Oftentimes, parties in litigation will direct property to a spouse or charity in settlement, and seek a marital or charitable deduction. At times, such settlements are motivated by and structured around the estate tax deduction. However, litigants or their counsel oftentimes do not realize that the deductions cannot be created out of whole cloth – there must be a bona fide dispute regarding the entitlement of the spouse or charity to the payment. That is, there must be some reasonable legal basis that entitled the spouse or charity to the settlement payment. That is, if such a payment was not directed for under the dispositive documents (including prior dispositive documents involved in the dispute) or some other binding obligation, parties should expect IRS resistance to deductions for such payments that are “created” in the settlement process.

A recent case compares and contrasts the allowable and not allowable situations. In Estate of Palumbo (3/9/11, DC PA), a charitable trust was a remainder beneficiary under various versions of a prior Will. However, in the decedent’s last Will, the trust was inadvertently left out. In settlement of a dispute as to the rights of the charitable trust against the residuary beneficiary named in the last Will, the trust received over $11 million. The estate sought a charitable deduction for the $11+ million. The IRS disallowed it.

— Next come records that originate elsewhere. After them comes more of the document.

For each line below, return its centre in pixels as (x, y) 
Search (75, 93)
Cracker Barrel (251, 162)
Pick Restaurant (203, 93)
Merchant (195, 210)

The District Court noted that there was a bona fide dispute. Further, even though the charitable trust was not mentioned in the last Will, it could not be said that it had no legal right to the residuary estate. Perhaps it didn’t, but there was a bona fide dispute based on the prior Will and the admission of the drafting attorney of a scrivener’s error. Thus, the settlement payment to the charity was deemed to qualify for a charitable deduction as a Code §2055 deduction.

This result was contrasted by the court with the disallowance of a charitable deduction in the case of Bach v. McGinnes, 333 F.2d 979 (3d Cir.1964). In that case, a decedent’s surviving spouse did not like a dispositive plan of her decedent spouse that would only allow property to pass to charity only if certain named relatives predeceased her. To achieve a better result for the charity, after her spouse’s death the surviving spouse threatened her use of her spousal elective share against the estate – if exercised, it would reduce the economic interests of some of the beneficiaries. Due to that threat, the beneficiaries and the charity reached an agreement that resulted in a current remainder distribution to the charity. A charitable deduction was sought for the transfer to the charity. The IRS objected, and no deduction was allowed either by the District Court or the Court of Appeals.

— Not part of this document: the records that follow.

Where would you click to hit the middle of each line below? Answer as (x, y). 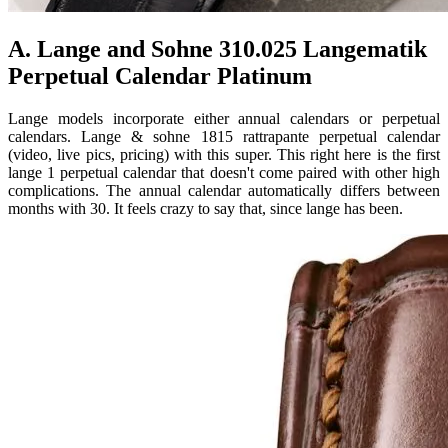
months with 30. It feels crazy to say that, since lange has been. (205, 209)
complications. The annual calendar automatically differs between (224, 191)
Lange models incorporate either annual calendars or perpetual (224, 119)
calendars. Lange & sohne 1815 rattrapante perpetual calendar (224, 137)
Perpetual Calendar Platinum (160, 76)
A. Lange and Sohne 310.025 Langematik (217, 49)
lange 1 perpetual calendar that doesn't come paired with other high (224, 173)
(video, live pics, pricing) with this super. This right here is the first (224, 155)

What distinguishes Palumbo from Bach? In Bach, there was no legal argument raised that if successful would have resulted in a charitable gift to the charity. Thus, there was no bona fide legal dispute over the charity’s legal entitlement. Instead, the various parties arranged for the transfer to the charity because it otherwise best suited their economic interests, albeit some of them acting under the threat of a spousal elective share.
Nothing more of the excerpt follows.